かめおかあきこさんの絵本「ねんにいちどのおきゃくさま」 “好き”のかけらが集まって生まれたデビュー作
ひたむきに自分の道を究めて
―― 近作『かんばんのないコーヒーや』(ほるぷ出版)は、実際にあるコーヒー屋のマスターをモデルとした物語だ。ふらりと入った看板のないコーヒー屋で飲んだコーヒーの味に心を奪われ、自分でもその味を再現しようと何年もかけて研究を重ねていくオオカミくんの生き様を描いた。 どこのコーヒー屋さんかは明かせないのですが、実際に私が何度も行ったことのあるお店のマスターをモデルにしています。 そこのコーヒーのあまりの美味しさに感激して何度も通ううちに、マスターのコーヒーに対する思いやそれまでの人生についてお話を伺うようになったんですね。マスターのお話は聞けば聞くほどドラマチックで、これはぜひ絵本にしたい!と思うようになって。それまでテレビ取材や小説化などの話があってもすべて断っているとのことだったので、無理だろうなと思っていたんですが、ダメもとで絵本にしたいと思いを伝えたら、OKをいただくことができました。 絵本にするにあたって、登場人物をすべて動物にしたり、コーヒーではなくどんぐりコーヒーにしたりはしましたが、それ以外はなるべく脚色せず、事実に基づいて忠実に描くよう心がけました。 ―― 究極の味を求めてコーヒーを作り続けるオオカミくんのひたむきさは、効率重視の時代には稀有かもしれないが、ひたすら絵の道を歩んできたかめおかさん自身の人生とも重なる。 私には、オオカミくんにとってのくまマスターのような、直接的に師と呼べる方はいませんが、ユゼフ・ヴィルコンさんの絵本からはたくさん刺激を受けてきました。ヴィルコンさんの絵本を何作も出している出版社に持ち込みしたときには、「ヴィルコンの絵に似すぎている。
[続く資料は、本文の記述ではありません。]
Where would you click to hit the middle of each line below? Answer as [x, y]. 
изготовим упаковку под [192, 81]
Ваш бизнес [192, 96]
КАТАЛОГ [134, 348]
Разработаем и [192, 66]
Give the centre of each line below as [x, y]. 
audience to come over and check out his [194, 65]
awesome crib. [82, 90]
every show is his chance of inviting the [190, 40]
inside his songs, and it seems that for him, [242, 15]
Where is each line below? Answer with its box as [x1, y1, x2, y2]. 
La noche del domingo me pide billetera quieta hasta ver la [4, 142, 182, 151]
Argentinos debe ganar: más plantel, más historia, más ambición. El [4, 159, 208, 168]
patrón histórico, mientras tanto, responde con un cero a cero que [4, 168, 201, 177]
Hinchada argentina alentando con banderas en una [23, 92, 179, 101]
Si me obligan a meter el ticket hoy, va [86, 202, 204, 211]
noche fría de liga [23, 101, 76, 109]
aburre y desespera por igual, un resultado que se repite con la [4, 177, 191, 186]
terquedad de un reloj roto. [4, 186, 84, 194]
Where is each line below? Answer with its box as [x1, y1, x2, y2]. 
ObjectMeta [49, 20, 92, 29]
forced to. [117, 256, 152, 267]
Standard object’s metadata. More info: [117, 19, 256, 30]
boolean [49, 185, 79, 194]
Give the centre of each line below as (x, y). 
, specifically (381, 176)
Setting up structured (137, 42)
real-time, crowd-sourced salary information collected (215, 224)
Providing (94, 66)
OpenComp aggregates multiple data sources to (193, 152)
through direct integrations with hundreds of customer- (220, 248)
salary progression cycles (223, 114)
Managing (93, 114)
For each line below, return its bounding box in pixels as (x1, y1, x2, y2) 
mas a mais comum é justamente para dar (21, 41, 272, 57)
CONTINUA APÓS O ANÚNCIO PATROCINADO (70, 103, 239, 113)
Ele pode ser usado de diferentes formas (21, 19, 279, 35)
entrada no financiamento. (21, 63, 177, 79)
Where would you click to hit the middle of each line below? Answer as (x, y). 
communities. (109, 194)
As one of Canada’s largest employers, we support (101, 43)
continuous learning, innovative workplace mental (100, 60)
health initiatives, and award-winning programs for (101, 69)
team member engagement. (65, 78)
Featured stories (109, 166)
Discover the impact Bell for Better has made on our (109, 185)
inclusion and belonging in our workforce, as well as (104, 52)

真似ではなく、技術を盗んで、自分のものにしないと」とアドバイスされたこともありました。 絵本作家を目指していた時期と、絵本作家になってからもしばらく、ちひろ美術館・東京で学芸のアルバイトとして働いていたのですが、作品の額装補助を担当していたので、額に入っていない状態の生の絵をじっくり見ることができたんです。それもとても勉強になりましたね。目ばかり肥えて、自分の絵が未熟に思えたこともありましたが、いつか自分もこんな絵を描きたいという思いは強まっていきました。 『かんばんのないコーヒーや』は漫画のようなコマ割りと吹き出しの台詞で進んでいくのですが、これは子どもの頃から大好きだったレイモンド・ブリッグズの『さむがりやのサンタ』(福音館書店)の影響も大きいです。憧れの作家さんの作品の数々が、私にとっての師のような存在なんだろうなと感じています。 今の時代、何でもすぐに結果を出したい、余計な時間をかけずに成果を上げたいと考える方も多いかもしれませんが、教えてもらったことをするだけでは、それ以上の成長はありません。時間をかけて、失敗しながらも経験を積み重ねていってこそ、自分の力になっていく。『かんばんのないコーヒーや』を読んでくださる方々にも、そんなことが伝わったらうれしいなと思っています。 <かめおかあきこ(亀岡亜希子)さんプロフィール> 絵本作家 1971年、山形県米沢市生まれ。東北生活文化大学生活美術学科卒業。デザイン会社勤務、ちひろ美術館・東京でのアルバイト勤務を経て、「オコジョのタッチィ」シリーズ1作目『ねんにいちどのおきゃくさま』(文溪堂)で絵本作家デビュー。その他の作品に『とうみんホテルグッスリドーゾ』(岩崎書店)、『どんぐりのき』(PHP研究所)、『かんばんのないコーヒーや』(ほるぷ出版)などがある。 https://www.instagram.com/akikokameoka (文:加治佐志津)
朝日新聞社(好書好日)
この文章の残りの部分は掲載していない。